### WHAT THE EXERCISE ASKS
The answer must be every line from the listing that holds the string "have".

### STORED DATA
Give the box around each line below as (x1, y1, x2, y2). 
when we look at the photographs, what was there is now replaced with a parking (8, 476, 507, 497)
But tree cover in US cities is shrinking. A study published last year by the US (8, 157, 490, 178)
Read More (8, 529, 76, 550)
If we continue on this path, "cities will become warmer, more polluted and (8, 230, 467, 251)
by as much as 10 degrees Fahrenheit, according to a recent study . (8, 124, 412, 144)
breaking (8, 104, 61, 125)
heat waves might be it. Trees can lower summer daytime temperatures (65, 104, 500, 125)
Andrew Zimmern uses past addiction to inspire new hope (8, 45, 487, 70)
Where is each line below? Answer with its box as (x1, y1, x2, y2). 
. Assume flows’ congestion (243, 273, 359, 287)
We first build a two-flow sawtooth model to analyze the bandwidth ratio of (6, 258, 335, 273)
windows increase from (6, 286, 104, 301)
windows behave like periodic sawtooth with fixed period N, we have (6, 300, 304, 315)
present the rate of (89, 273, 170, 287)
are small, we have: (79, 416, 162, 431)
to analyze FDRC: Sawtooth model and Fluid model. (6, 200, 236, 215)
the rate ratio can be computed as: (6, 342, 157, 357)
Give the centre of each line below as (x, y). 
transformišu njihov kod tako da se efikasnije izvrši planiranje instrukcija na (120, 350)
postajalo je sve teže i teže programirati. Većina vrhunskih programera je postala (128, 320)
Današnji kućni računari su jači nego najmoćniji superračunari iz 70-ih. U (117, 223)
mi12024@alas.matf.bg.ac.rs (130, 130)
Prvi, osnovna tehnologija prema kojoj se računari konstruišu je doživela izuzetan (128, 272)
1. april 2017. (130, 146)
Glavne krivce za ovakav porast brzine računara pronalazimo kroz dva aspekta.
---
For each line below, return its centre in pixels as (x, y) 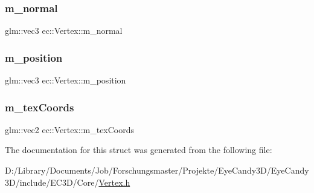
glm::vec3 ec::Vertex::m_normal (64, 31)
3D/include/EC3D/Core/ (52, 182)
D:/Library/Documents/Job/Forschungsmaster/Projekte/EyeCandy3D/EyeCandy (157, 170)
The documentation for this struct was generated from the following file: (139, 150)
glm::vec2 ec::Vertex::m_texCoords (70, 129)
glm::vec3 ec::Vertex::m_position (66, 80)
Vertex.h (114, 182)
* * *
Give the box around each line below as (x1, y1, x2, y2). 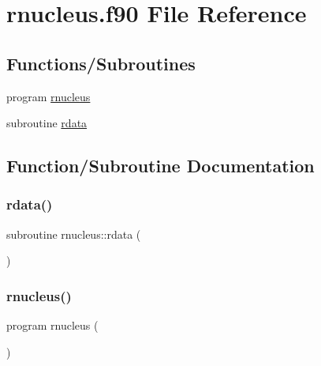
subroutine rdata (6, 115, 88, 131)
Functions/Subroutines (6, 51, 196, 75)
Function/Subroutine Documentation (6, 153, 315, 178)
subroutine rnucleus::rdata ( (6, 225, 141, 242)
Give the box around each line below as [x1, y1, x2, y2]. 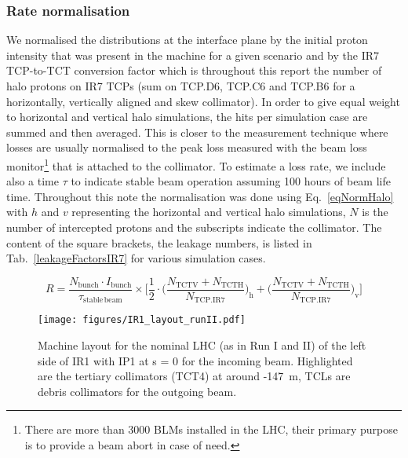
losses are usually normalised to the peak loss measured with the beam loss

### EXPECTED ANSWER
windows behave like periodic sawtooth with fixed period N, we have (6, 300, 304, 315)
are small, we have: (79, 416, 162, 431)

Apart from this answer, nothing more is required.